The single-tracer dynamic sinograms were generated by frame-wise projection of single-tracer activity images using Michigan Image Reconstruction Toolbox [44]. We designed the system matrix by simple strip integrals according to the geometry of the Siemens Inveon PET/CT scanner [45], without the consideration of attenuation, scatter and variations in detector efficiencies. We added 20% random noise and Poisson noise to the sinograms. The size of the dynamic sinogram was 128 bins \(\times\) 160 angles \(\times\) 18 frames.
The dual-tracer dynamic sinogram was obtained by simply adding up two single-tracer sinograms. This guaranteed the alignment of images, the match of doses and the consistency of physiological states between the dual-tracer scan and two single-tracer scans. The dual-tracer dynamic sinogram was used as the network input.
Additionally, the single-tracer dynamic activity images with noise were reconstructed frame-wisely by the ordered subsets expectation maximization (OSEM) algorithm [46] with 6 iterations and 5 subsets. Corrections and normalization were not performed. In consistence with the phantom and simulated noise-free activity images, the voxel size of the reconstructed images was \(2.2 \times 2.2 \times 1.4\) mm\(^3\). The reconstructed images of two tracers were used as labels.

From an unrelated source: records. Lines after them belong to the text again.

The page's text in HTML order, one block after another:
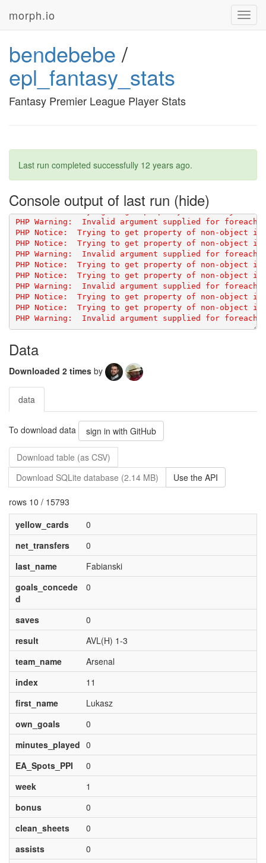
morph.io
bendebebe /
epl_fantasy_stats
Fantasy Premier League Player Stats
Last run completed successfully 12 years ago.
Console output of last run
PHP Notice:  Trying to get property of non-object
PHP Notice:  Trying to get property of non-object in
PHP Notice:  Trying to get property of non-object
PHP Notice:  Trying to get property of non-object in
PHP Notice:  Trying to get property of non-object
PHP Notice:  Trying to get property of non-object
PHP Notice:  Trying to get property of non-object
Data
Downloaded 2 times by
data
To download data sign in with GitHub
Download table (as CSV)
Download SQLite database (2.14 MB)
Use the API
rows 10 / 15793
yellow_cards
0
net_transfers
0
last_name
Fabianski
goals_concede
d
0
saves
0
result
AVL(H) 1-3
team_name
Arsenal
index
11
first_name
Lukasz
own_goals
0
minutes_played 0
EA_Spots_PPI
0
week
1
bonus
0
clean_sheets
0
assists
0
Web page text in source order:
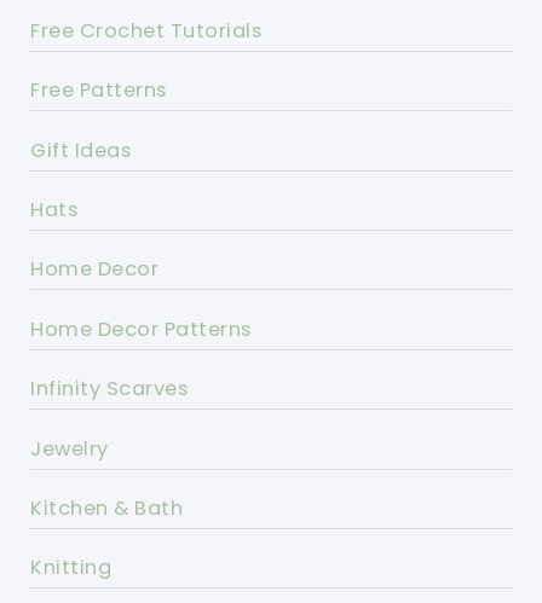
Free Crochet Tutorials
Free Patterns
Gift Ideas
Hats
Home Decor
Home Decor Patterns
Infinity Scarves
Jewelry
Kitchen & Bath
Knitting
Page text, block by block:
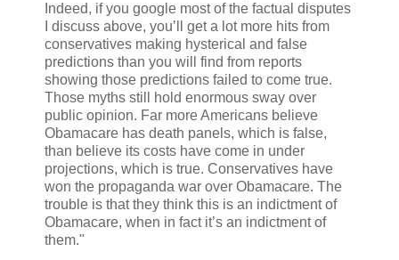
Indeed, if you google most of the factual disputes
I discuss above, you’ll get a lot more hits from
conservatives making hysterical and false
predictions than you will find from reports
showing those predictions failed to come true.
Those myths still hold enormous sway over
public opinion. Far more Americans believe
Obamacare has death panels, which is false,
than believe its costs have come in under
projections, which is true. Conservatives have
won the propaganda war over Obamacare. The
trouble is that they think this is an indictment of
Obamacare, when in fact it’s an indictment of
them."
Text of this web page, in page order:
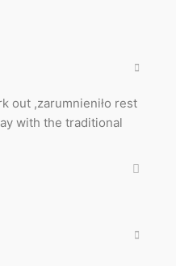
out ,zarumnieniło rest
with the traditional
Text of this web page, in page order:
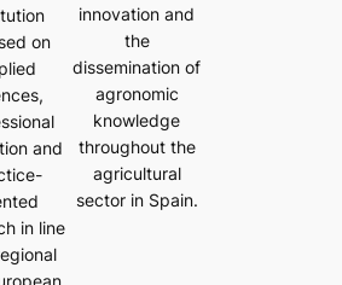
on
and
in line
innovation and
the
dissemination of
agronomic
knowledge
throughout the
agricultural
sector in Spain.
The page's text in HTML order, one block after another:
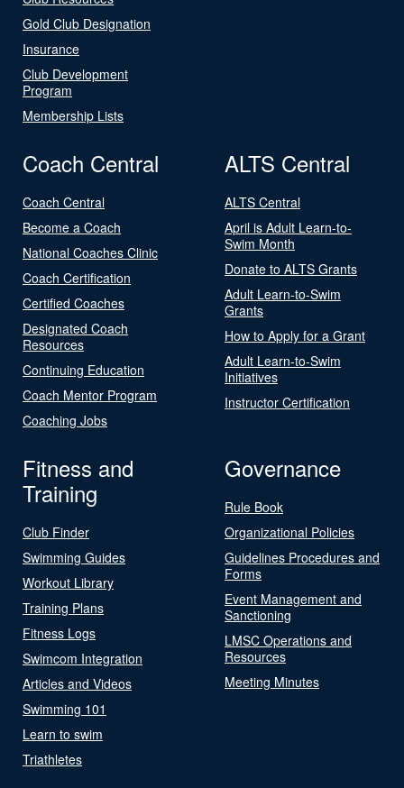
Gold Club Designation
Insurance
Club Development
Program
Membership Lists
Coach Central
Coach Central
Become a Coach
National Coaches Clinic
Coach Certification
Certified Coaches
Designated Coach
Resources
Continuing Education
Coach Mentor Program
Coaching Jobs
ALTS Central
ALTS Central
April is Adult Learn-to-
Swim Month
Donate to ALTS Grants
Adult Learn-to-Swim
Grants
How to Apply for a Grant
Adult Learn-to-Swim
Initiatives
Instructor Certification
Fitness and
Training
Club Finder
Swimming Guides
Workout Library
Training Plans
Fitness Logs
Swimcom Integration
Articles and Videos
Swimming 101
Learn to swim
Triathletes
Governance
Rule Book
Organizational Policies
Guidelines Procedures and
Forms
Event Management and
Sanctioning
LMSC Operations and
Resources
Meeting Minutes
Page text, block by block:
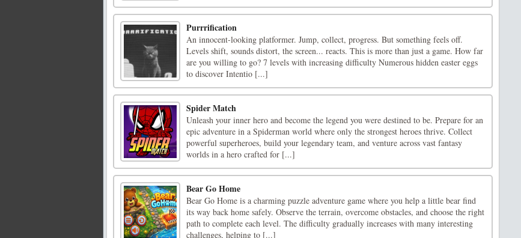
Purrrification
An innocent-looking platformer. Jump, collect, progress. But something feels off.
Levels shift, sounds distort, the screen... reacts. This is more than just a game. How far
are you willing to go? 7 levels with increasing difficulty Numerous hidden easter eggs
to discover Intentio [...]
Spider Match
Unleash your inner hero and become the legend you were destined to be. Prepare for an
epic adventure in a Spiderman world where only the strongest heroes thrive. Collect
powerful superheroes, build your legendary team, and venture across vast fantasy
worlds in a hero crafted for [...]
Bear Go Home
Bear Go Home is a charming puzzle adventure game where you help a little bear find
its way back home safely. Observe the terrain, overcome obstacles, and choose the right
path to complete each level. The difficulty gradually increases with many interesting
challenges, helping to [...]
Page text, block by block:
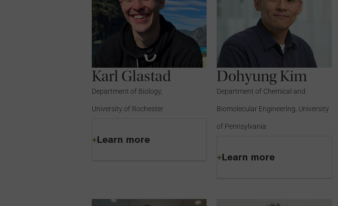
Karl Glastad
Department of Biology,
University of Rochester
Learn more
Dohyung Kim
Department of Chemical and
Biomolecular Engineering, University
of Pennsylvania
Learn more
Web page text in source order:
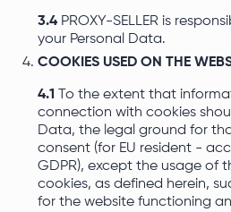
3.4 PROXY-SELLER is
your Personal Data.
COOKIES USED ON THE
4.1
To the extent that
connection with cookies
Data, the legal ground for
consent (for EU resident -
GDPR), except the usage of
cookies, as defined herein,
for the website functioning
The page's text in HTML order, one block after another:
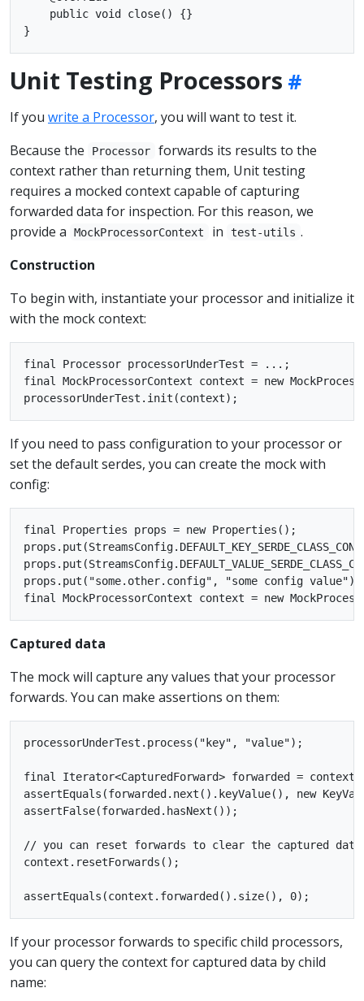
    public void close() {}
Unit Testing Processors
If you write a Processor, you will want to test it.
Because the
Processor
forwards its results to the
context rather than returning them, Unit testing
requires a mocked context capable of capturing
forwarded data for inspection. For this reason, we
provide a
MockProcessorContext in test-utils .
Construction
To begin with, instantiate your processor and initialize it
with the mock context:
final Processor processorUnderTest = ...;
final MockProcessorContext context = new
If you need to pass configuration to your processor or
set the default serdes, you can create the mock with
config:
final Properties props = new Properties();
props.put("some.other.config", "some config value");
Captured data
The mock will capture any values that your processor
forwards. You can make assertions on them:
processorUnderTest.process("key", "value");
final Iterator<CapturedForward> forwarded =
assertEquals(forwarded.next().keyValue(), new
assertFalse(forwarded.hasNext());
// you can reset forwards to clear the captured
context.resetForwards();
If your processor forwards to specific child processors,
you can query the context for captured data by child
name:
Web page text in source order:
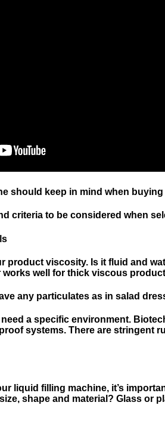
should keep in mind when buying
criteria to be considered when
product viscosity. Is it fluid and
works well for thick viscous
any particulates as in salad
a specific environment.
systems. There are stringent
liquid filling machine, it’s
shape and material? Glass or
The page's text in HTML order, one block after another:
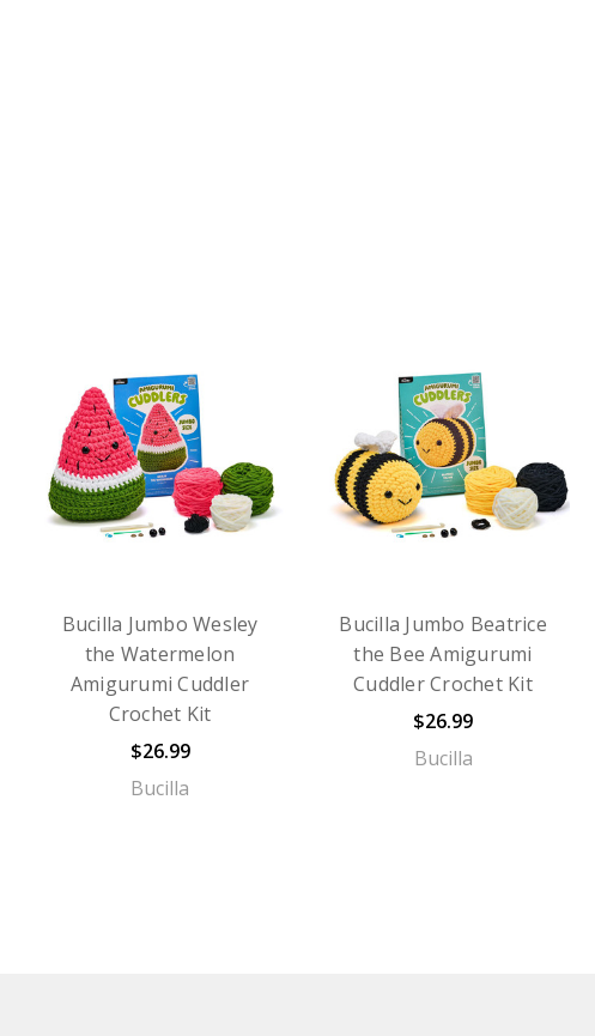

Datasets and network training
Datasets used in EXP 1-1, EXP 1-2, EXP 2 and EXP 3 all included 30 parameter sets. In particular, 15 sets of parameters were simulated for each one of the two tracer combinations in EXP 2, and 10 sets of parameters were simulated for each one of the three scanning protocols in EXP 3. Therefore, the four datasets used for network training all contained 1200 groups (40 phantoms \(\times\) 30 parameter sets) of simulated PET data. Each dataset was randomly divided into training data, validation data and test data by 8:1:1. The inputs were normalized by the mean and standard deviation of the training set, and the labels were normalized by dividing 255.
We used the Adam optimizer in the training of Multi-task CNN and FBP-CNN. For Multi-task CNN, the hyperparameters were set as: learning rate = 0.0005, epochs = 100, batch size = 4, \(\alpha\) = 100 and \(\beta\) = 1. For FBP-CNN, the hyperparameters were set as: learning rate = 0.0001, epochs = 100 and batch size = 4.
Animal study
Animals and tracers
The animal experiments were approved by the Experimental Animal Ethics Committee of Southern Medical University, and were conducted in compliance with the ARRIVE guidelines, the guidelines of the US National Institutes of Health and local legal requirements. 13 SD rats (average age: 9 weeks; average weight: 300 g) with a C6 cell intracranial orthotopic xenograft glioma model were used in this experiment.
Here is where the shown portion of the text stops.